== Task statement ==
Could you copy exactly the lines from the one containing "How to extract comment [89, 65]" through the last line of the records below, leaving out any pictures?

== Provided records ==

......

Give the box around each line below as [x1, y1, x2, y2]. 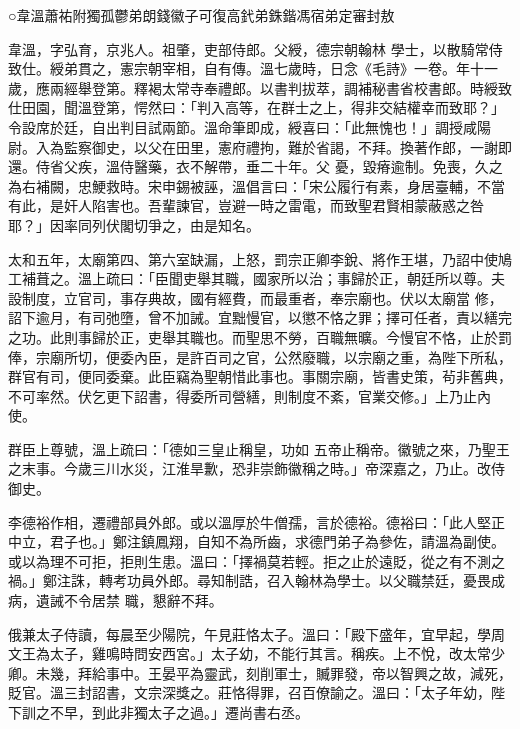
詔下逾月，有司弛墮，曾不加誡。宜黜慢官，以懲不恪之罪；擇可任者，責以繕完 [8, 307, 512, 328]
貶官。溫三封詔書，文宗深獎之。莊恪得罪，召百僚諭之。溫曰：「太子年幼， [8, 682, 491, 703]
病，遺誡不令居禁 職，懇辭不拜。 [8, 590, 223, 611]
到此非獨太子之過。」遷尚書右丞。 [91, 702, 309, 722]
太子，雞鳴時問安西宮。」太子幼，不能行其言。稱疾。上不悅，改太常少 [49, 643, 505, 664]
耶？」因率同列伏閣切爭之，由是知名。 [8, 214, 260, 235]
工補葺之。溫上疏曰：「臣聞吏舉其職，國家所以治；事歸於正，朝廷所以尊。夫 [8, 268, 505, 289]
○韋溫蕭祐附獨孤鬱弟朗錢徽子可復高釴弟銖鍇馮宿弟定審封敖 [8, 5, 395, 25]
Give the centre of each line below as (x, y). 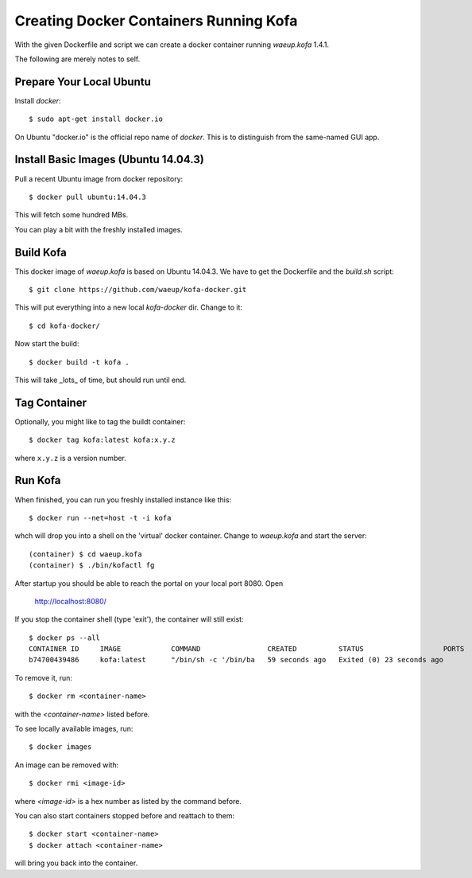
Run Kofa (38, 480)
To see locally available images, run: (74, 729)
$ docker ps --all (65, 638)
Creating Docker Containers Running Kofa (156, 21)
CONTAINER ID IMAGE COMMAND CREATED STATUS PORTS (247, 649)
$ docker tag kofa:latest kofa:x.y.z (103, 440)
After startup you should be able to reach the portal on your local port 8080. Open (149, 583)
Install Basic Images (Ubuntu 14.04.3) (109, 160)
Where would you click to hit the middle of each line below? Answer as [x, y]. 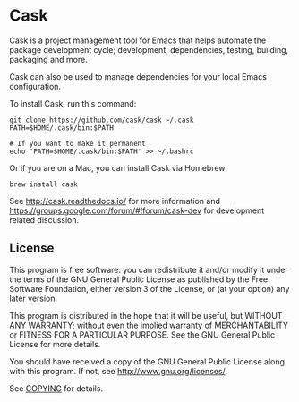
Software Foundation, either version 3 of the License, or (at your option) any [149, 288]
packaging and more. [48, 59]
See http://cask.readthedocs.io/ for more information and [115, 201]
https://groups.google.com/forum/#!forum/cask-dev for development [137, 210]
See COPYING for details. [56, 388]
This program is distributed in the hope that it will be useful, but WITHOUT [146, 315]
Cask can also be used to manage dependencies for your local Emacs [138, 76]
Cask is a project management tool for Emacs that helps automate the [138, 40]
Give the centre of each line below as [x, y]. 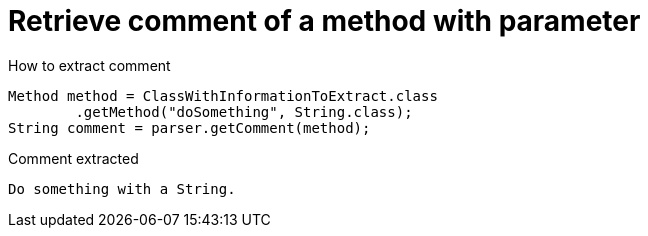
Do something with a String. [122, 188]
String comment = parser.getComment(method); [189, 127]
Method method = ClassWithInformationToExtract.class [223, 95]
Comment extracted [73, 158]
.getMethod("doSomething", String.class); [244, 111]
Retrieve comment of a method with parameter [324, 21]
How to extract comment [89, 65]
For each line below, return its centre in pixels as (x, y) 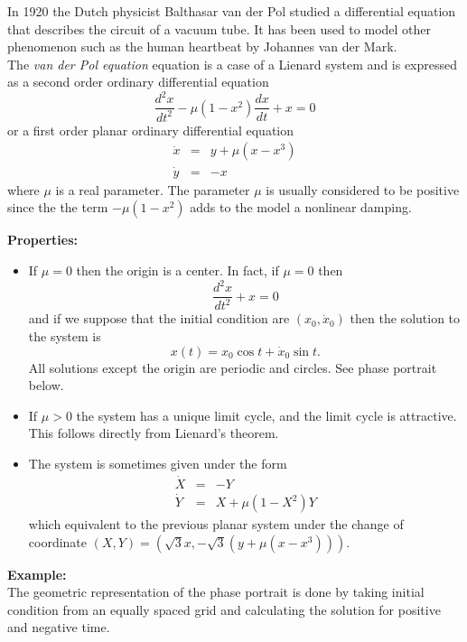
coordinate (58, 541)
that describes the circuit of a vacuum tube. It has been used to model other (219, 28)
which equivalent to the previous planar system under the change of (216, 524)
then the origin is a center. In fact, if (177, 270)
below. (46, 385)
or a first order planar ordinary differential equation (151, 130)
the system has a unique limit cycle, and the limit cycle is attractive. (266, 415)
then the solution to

......

== Answer below ==
How to extract comment [89, 65]
For each line below, return its centre in pixels as (x, y) 
coordinate (58, 541)
that describes the circuit of a vacuum tube. It has been used to model other (219, 28)
which equivalent to the previous planar system under the change of (216, 524)
then the origin is a center. In fact, if (177, 270)
below. (46, 385)
or a first order planar ordinary differential equation (151, 130)
the system has a unique limit cycle, and the limit cycle is attractive. (266, 415)
then the solution to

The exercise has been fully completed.